In this first post I’m going to do some survival analysis and preliminary data exploration and visualisation, to try and understand which are the most important factors affecting customer churn in this dataset. In the next post I’ll demonstrate how to build a classification model to predict customer churn for this dataset. Finally, in the third and final post I’ll consider how you might create and customer churn forecast and how useful such a forecast might be for a business.

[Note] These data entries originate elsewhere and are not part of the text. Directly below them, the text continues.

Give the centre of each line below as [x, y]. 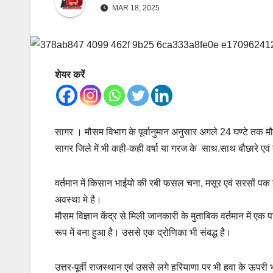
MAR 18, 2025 [135, 8]
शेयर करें [70, 75]
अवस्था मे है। [78, 200]
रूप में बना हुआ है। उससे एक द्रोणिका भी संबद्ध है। [143, 233]
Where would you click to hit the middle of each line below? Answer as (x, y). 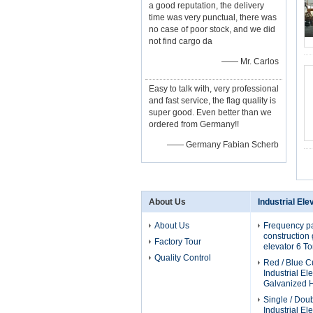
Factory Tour (178, 242)
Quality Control (183, 258)
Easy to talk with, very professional (214, 89)
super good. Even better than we (210, 112)
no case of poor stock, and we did (212, 29)
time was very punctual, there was (213, 17)
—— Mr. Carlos (250, 61)
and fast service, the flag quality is (212, 101)

First, load libraries and data.
# data handling utilities
library(data.table)
library(dplyr)
library(tidyr)
library(purrr)
# plotting
library(ggplot2)
# survival fitting and plotting
library(survival)
library(survminer)
# Load the TELCO customer churn data from .csv file converted from the downloaded file:
df.tel=fread("./data/WA_Fn-UseC_-Telco-Customer-Chur-Table 1.csv", data.table=F)
head(df.tel[,1:11])
customerID gender SeniorCitizen Partner Dependents tenure PhoneService MultipleLines InternetService OnlineSecurity OnlineBackup
1 7590-VHVEG Female 0 Yes No 1 No No service DSL No Yes
2 5575-GNVDE Male 0 No No 34 Yes No DSL Yes No
3 3668-QPYBK Male 0 No No 2 Yes No DSL Yes Yes
4 7795-CFOCW Male 0 No No 45 No No service DSL Yes No
5 9237-HQITU Female 0 No No 2 Yes No Fiber optic No No
6 9305-CDSKC Female 0 No No 8 Yes Yes Fiber optic No No
head(df.tel[,12:21])
DeviceProtection TechSupport StreamingTV StreamingMovies Contract PaperlessBilling PaymentMethod MonthlyCharges TotalCharges Churn
1 No No No No Month Yes Electronic\ncheck 29.85 1 No
2 Yes No No No One year No Mailed\ncheck 56.95 34 No
3 No No No No Month Yes Mailed\ncheck 53.85 2 Yes
4 Yes Yes No No One year No Bank\ntransfer 42.30 45 No
5 No No No No Month Yes Electronic\ncheck 70.70 2 Yes
6 Yes No Yes Yes Month Yes Electronic\ncheck 99.65 8 Yes
This sample data from IBM gives information about a set of customers for a fictious telecommunications business, indicating the length of time they’ve been a customer, (“tenure”, in months), if they left the service within the last month (“Churn” - a binary variable) together with 18 other covariates describing each customer.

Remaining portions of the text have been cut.